We are having a problem with the toilet backing up on us. Not sure what is wrong. The monitor says they are not full. And it was only used by two people. Any suggestions? Husband has called the dealer but they were no help. Thank you


----------



## team3360 (Mar 5, 2006)

Toilet problems

I would check and see if you have a solids built up right under where the toilet drains into the black tank. In my 5er the plumbing turns and runs a short distance slopping down into the tank, you could have a build up of solid waste where the line drops into the tank. you dont say if you rv is new or was purchased used, I have a flexable wand I use to flush out my toilet drain into the tank, available at RV supply store or wal-mart  . hope this helps   LEE


----------



## hertig (Mar 5, 2006)

Toilet problems

Also, those monitors are notoriously unreliable.  What is the blank water tank size on your unit?  How long did the two of you use it before it backed up?  Do you use lots of water or minimal water?

I've been told that on average, 2 people produce about 40 gallons of 'black water' in about a week.  We seem to be ahead of the curve on that, but then I'm often informed that I am 'full of it'


----------



## Kirk (Mar 5, 2006)

Toilet problems

We are fulltime and our black tank is 40 gallons and will usually last for two weeks.


----------



## Grandview Trailer Sa (Mar 5, 2006)

Toilet problems

Two major problems I have repeatedly seen.  NOT enough water and too MUCH paper.  The toilet in an RV is not like at home.  Team is probably correct.  Not enough water will build solids up right under the tank inlet.  Get the wand he talks about or get a cheap water hose and stick it down the toilet.  Fill the tank and then flush it out.  Also put some water in your tank, drive,  and slosh it around.  Then empty again.


----------



## C Nash (Mar 6, 2006)

Toilet problems

Ice cubes poured into the tank before driving will also help break the solids loose.


----------



## team3360 (Mar 6, 2006)

Toilet problems

Sounds like using the outhouse in the winter  :laugh:  :laugh:  :laugh:  A CHILLY EXPERIENCE


----------



## Krazeehorse (Mar 6, 2006)

Toilet problems

Ice-Lax :laugh:


----------



## blondeeee9 (Mar 7, 2006)

Toilet problems

Thank you everyone for your advice. My husband tried  a hose to loosen anything clogged and a plumbers snake and still nothing. So he has taken it in for service. It is clogged somewhere just cant find the clog. When draining the tank nothing drains but yet there is ucky water sitting in the toliet. But we did learn from reading your replys that we need to start out with some water in the tank. We didnt know that. Thanks again for all the advice.


----------



## John Harrelson (Mar 9, 2006)

Toilet problems

duplicate post


----------



## John Harrelson (Mar 9, 2006)

Toilet problems

*YOU DO NOT HAVE TO USE ANY KIND OF SPECIAL TOILET PAPER IN YOUR RV*  That is something started by those dang tree huggers and the TP manufacturers jumped on the band wagon to increase their profits.

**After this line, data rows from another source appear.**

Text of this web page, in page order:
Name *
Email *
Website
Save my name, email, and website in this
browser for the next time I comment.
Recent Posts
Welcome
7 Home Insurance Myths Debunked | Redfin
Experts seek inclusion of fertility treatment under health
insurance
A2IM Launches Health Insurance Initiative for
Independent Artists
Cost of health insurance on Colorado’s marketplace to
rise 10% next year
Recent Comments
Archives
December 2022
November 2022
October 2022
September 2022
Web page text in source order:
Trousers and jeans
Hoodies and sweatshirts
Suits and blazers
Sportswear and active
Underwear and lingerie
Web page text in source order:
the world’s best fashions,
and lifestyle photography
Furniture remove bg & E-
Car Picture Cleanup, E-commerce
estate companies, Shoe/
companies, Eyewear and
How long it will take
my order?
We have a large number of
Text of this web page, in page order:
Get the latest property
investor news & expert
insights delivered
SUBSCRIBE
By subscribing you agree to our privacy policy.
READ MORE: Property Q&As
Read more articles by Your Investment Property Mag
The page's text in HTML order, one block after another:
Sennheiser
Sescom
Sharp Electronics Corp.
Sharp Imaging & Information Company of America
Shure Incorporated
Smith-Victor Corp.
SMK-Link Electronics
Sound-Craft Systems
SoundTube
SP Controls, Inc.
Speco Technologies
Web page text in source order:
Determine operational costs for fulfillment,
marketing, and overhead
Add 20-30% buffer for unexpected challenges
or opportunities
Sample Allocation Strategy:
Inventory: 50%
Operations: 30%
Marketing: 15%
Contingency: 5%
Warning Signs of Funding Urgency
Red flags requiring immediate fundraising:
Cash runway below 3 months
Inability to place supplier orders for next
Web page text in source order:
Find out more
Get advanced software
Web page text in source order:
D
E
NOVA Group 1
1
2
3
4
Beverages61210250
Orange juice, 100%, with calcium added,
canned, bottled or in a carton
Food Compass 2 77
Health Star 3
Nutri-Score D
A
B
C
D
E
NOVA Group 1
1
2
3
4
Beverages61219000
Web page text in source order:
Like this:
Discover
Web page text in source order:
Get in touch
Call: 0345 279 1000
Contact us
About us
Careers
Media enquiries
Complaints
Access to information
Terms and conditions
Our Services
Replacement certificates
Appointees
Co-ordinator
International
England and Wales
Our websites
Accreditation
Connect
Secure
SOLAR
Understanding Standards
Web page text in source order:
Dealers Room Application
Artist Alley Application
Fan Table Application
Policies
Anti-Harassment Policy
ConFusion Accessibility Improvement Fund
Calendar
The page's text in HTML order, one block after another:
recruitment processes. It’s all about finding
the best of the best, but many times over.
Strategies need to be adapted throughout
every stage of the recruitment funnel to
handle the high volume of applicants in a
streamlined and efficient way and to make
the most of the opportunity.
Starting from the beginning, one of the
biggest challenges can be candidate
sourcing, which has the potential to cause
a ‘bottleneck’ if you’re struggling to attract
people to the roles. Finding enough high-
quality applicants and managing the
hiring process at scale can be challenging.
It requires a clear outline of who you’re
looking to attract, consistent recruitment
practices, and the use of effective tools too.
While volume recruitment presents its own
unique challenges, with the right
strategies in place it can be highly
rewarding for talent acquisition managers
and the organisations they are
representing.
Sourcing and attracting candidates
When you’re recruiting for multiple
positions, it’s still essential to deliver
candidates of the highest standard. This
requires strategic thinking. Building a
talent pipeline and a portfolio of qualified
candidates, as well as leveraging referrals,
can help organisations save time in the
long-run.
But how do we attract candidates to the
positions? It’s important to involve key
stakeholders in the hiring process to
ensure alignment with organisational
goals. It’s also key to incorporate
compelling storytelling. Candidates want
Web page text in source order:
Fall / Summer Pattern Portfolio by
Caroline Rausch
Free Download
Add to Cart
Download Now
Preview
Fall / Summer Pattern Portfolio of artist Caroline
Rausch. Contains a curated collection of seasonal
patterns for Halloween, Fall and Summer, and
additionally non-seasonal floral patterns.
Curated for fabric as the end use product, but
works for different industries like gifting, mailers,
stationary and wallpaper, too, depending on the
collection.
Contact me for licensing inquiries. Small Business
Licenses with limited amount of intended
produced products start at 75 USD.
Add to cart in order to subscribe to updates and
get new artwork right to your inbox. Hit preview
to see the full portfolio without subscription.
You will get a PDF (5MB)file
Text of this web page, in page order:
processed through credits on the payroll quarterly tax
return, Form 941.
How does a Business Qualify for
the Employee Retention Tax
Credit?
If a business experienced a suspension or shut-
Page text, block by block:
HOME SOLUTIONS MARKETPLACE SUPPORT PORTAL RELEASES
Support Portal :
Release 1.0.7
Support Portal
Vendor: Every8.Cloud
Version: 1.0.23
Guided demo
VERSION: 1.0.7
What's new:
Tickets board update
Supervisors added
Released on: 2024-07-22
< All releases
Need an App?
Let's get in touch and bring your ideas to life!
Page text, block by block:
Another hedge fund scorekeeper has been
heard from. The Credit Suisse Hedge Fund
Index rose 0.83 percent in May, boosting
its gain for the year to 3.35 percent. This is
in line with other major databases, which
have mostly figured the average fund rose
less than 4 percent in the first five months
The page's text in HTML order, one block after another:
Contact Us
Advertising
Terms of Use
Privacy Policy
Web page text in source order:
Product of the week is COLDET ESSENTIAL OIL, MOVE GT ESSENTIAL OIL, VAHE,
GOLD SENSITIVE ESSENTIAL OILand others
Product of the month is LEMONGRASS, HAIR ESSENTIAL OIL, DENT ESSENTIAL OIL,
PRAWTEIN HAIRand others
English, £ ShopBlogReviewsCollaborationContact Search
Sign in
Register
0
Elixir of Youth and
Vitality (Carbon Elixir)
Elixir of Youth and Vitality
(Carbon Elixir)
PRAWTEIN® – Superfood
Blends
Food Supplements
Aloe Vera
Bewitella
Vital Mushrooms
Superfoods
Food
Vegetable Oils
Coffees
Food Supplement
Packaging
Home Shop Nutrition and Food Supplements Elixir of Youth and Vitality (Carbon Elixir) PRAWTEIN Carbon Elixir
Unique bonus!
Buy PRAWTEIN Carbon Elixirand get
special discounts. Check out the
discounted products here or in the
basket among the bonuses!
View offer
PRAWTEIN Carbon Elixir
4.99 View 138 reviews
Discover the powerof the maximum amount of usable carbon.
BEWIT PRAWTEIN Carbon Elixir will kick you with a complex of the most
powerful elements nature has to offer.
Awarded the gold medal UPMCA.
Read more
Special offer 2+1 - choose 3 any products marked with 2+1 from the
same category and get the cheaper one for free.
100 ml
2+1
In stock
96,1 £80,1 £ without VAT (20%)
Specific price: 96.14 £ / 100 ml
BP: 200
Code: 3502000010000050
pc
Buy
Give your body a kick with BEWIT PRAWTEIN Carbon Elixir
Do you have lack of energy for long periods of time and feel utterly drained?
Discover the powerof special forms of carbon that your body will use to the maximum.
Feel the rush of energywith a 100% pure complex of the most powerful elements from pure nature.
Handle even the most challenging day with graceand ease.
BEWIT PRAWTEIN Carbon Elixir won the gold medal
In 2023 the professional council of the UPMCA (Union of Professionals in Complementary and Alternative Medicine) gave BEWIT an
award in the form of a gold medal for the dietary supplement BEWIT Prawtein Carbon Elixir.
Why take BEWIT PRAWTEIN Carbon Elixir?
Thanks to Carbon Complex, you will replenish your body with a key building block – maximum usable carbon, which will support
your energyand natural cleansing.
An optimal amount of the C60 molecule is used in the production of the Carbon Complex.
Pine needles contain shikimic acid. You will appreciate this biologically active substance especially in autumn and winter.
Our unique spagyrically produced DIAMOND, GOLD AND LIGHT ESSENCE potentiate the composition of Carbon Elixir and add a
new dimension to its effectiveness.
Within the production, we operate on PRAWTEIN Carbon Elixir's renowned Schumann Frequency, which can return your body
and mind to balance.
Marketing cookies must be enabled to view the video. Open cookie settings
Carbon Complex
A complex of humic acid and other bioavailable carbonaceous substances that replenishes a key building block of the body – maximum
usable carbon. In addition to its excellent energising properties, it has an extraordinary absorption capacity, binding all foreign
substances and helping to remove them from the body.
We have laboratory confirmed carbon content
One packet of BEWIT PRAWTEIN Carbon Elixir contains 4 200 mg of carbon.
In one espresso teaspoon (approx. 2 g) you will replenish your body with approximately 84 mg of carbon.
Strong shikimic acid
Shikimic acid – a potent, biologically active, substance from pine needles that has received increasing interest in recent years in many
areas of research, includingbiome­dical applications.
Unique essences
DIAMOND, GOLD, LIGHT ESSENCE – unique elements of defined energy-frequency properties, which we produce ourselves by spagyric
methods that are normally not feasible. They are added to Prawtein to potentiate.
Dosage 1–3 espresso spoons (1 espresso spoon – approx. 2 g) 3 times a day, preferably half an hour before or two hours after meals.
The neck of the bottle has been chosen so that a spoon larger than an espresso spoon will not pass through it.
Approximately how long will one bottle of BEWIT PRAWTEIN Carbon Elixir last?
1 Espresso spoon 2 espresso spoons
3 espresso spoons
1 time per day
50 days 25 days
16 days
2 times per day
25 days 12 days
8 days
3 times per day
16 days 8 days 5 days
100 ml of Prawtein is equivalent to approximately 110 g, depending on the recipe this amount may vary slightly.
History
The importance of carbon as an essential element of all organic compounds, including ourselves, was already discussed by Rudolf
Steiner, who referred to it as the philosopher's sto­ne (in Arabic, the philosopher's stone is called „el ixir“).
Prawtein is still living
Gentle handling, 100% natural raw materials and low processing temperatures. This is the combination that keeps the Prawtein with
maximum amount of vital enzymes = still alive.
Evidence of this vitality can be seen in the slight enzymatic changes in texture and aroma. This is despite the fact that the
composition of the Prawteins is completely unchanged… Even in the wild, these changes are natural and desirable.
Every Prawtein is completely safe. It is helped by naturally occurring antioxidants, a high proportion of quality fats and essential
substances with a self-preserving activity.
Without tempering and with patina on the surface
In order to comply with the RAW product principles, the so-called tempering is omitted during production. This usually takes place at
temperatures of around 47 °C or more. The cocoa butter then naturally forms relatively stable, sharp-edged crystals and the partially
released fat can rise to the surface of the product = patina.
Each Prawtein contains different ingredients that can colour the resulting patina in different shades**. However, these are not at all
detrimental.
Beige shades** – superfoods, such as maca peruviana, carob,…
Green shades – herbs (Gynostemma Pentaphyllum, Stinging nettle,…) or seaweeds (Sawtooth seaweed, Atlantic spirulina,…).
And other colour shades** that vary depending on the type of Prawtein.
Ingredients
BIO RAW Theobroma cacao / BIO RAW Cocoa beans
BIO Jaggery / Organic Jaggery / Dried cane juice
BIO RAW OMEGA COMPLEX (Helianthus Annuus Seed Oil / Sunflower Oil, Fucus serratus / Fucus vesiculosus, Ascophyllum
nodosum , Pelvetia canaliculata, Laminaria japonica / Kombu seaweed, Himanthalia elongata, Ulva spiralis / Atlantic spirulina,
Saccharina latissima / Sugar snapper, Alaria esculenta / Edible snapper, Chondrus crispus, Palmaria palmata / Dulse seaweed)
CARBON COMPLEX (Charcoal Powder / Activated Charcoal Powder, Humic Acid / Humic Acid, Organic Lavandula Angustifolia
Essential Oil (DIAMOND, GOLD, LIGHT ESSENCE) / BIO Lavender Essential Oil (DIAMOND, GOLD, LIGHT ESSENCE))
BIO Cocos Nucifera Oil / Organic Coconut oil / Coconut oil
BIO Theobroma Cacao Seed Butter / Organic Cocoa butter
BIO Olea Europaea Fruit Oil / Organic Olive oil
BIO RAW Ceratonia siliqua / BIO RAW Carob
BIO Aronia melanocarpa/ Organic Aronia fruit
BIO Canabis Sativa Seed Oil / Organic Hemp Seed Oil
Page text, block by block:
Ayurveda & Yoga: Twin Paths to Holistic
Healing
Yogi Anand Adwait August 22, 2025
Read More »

*VERY IMPORTANT wait until the black tank is at least 3/4 full* or more before dumping.[/b]  

The black tank dump valve should always be closed except when actually dumping.

I believe the reason that people have trouble with their black water tanks is because they don't use enough water to flush with.

*The "golden Rule" is...

if you do #1 .. flush with one full bowl of water

if you do #2 .. flush with two full bowls of water*

a full bowl means water all the way to the top of the bowl where the overflow port is.

*Just remember ... ONE  for ONE and TWO for TWO .... 

John*


----------



## TexasClodhopper (Mar 9, 2006)

Toilet problems

Ah, the 'bowlden' rule!    

I have the Sewer Solution which uses a high pressure water jet to 'maserate' the stuff as it forces it out through a 1 inch hose.  One or two ply paper makes it much easier for that to work.  Otherwise, I have to move the spray nozzle around to break up heavier paper.  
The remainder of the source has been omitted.